WHAT TO PRODUCE: Below are several entries. Transcribe exactly those lines that fall from the one with "This colourful, electric" through the one with "Page text, block", end lines included.

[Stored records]
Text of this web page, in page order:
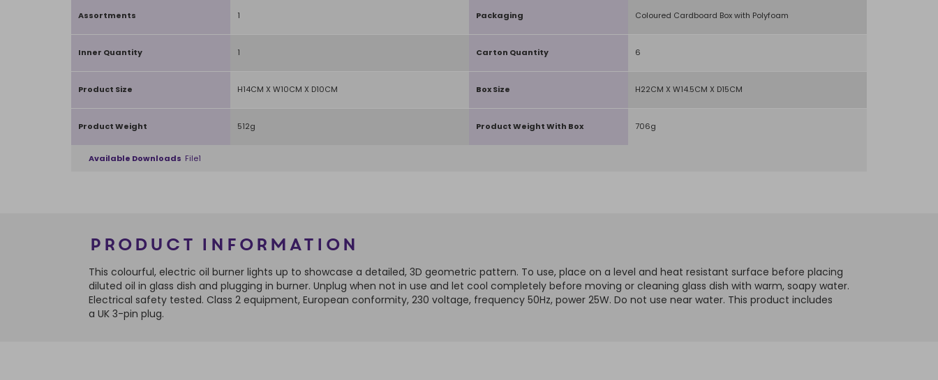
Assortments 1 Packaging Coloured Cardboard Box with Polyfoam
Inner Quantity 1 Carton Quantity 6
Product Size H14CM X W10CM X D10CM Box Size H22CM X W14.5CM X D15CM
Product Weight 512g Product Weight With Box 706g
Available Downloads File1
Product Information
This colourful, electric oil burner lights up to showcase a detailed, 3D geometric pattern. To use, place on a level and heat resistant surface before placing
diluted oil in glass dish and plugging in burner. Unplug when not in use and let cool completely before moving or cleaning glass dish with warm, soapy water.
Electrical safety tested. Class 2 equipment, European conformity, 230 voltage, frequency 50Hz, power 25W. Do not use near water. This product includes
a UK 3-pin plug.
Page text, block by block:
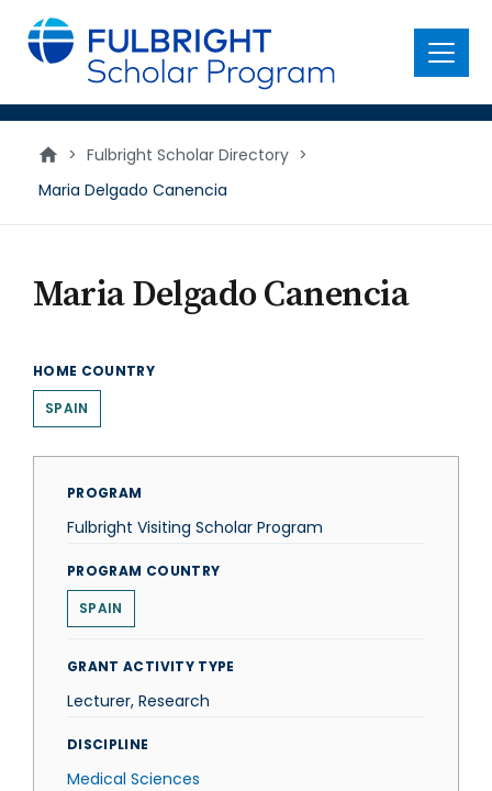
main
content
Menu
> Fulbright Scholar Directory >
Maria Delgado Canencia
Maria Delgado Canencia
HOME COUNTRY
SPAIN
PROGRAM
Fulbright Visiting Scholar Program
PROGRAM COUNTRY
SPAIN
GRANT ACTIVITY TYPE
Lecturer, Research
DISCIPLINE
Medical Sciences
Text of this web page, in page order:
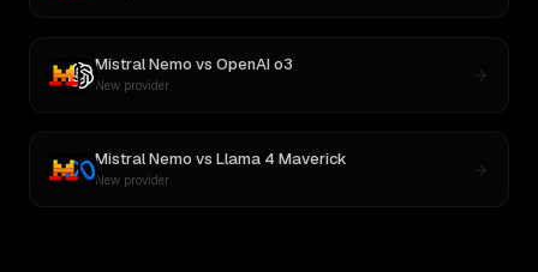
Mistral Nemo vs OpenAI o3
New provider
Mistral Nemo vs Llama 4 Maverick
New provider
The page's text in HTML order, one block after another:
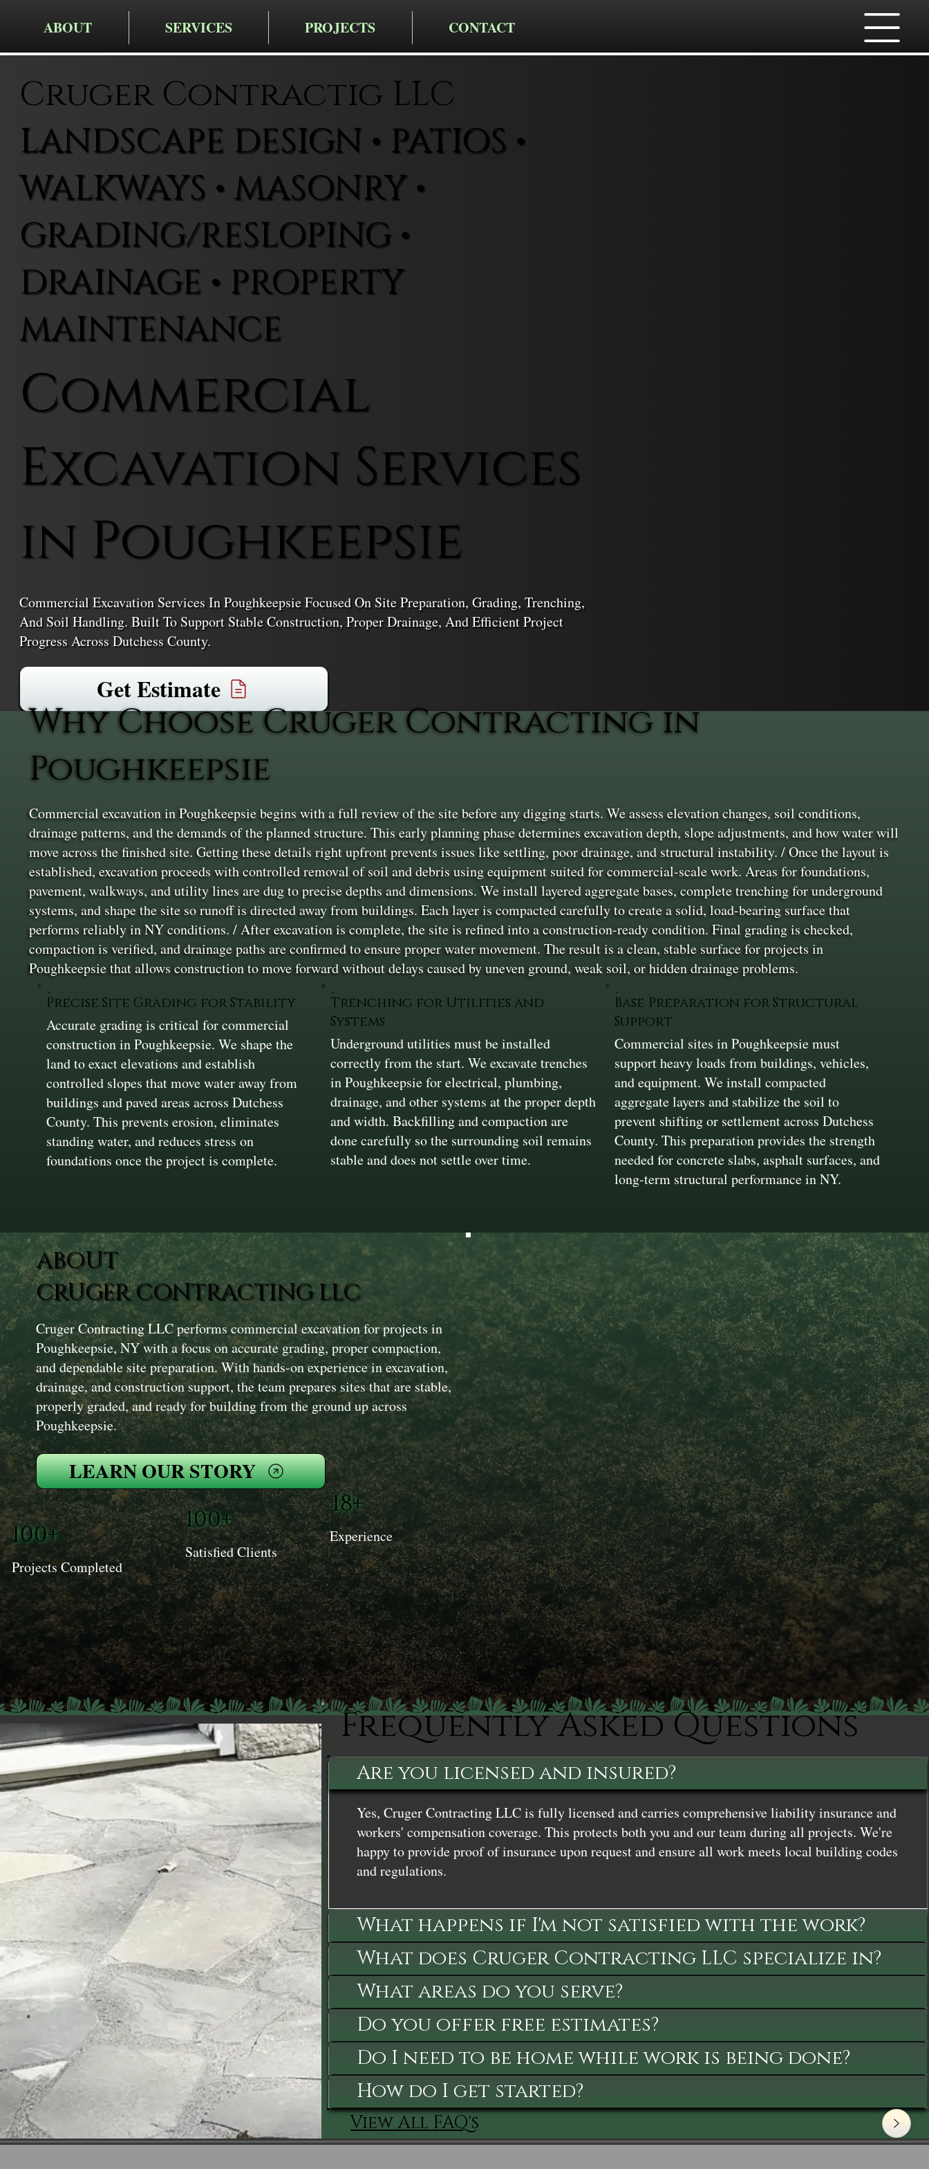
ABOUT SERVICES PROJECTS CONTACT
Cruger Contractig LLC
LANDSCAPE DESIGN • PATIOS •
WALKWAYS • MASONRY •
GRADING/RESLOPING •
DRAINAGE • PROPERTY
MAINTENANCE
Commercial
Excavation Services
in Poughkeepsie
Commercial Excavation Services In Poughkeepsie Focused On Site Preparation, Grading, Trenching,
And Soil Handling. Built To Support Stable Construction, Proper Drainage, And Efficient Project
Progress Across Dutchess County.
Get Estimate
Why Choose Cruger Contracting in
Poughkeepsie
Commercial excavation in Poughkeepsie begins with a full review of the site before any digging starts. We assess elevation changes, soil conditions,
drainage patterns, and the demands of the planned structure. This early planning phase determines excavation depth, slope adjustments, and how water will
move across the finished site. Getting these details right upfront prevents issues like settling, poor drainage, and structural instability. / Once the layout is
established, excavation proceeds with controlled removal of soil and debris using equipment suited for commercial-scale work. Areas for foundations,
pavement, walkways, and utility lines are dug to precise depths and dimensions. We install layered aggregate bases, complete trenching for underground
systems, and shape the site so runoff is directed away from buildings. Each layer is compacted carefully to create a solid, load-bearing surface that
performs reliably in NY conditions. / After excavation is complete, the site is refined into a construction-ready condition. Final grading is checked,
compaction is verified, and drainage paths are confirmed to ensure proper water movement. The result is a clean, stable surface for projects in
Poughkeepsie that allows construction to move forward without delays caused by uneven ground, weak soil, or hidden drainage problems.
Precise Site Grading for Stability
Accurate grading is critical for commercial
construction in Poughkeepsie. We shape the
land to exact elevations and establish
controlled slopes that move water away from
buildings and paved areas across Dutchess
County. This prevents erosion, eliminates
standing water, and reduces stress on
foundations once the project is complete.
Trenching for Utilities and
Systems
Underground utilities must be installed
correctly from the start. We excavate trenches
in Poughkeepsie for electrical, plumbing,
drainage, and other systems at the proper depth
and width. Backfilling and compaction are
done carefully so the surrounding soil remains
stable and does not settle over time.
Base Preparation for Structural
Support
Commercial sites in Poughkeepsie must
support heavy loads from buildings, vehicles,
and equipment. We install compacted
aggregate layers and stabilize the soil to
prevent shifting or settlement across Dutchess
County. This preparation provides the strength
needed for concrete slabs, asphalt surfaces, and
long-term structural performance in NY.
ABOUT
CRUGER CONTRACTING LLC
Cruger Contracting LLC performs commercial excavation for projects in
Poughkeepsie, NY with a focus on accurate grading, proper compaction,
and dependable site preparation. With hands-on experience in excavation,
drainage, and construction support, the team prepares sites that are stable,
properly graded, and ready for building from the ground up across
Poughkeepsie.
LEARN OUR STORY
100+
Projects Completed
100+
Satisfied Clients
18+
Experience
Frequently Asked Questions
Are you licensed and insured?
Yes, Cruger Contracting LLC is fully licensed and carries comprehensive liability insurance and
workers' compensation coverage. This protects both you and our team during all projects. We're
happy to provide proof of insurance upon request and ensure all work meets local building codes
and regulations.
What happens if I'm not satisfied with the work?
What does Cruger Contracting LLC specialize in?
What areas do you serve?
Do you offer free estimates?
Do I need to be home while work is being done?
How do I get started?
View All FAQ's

ANSWER FOR THIS EXERCISE:
This colourful, electric oil burner lights up to showcase a detailed, 3D geometric pattern. To use, place on a level and heat resistant surface before placing
diluted oil in glass dish and plugging in burner. Unplug when not in use and let cool completely before moving or cleaning glass dish with warm, soapy water.
Electrical safety tested. Class 2 equipment, European conformity, 230 voltage, frequency 50Hz, power 25W. Do not use near water. This product includes
a UK 3-pin plug.
Page text, block by block:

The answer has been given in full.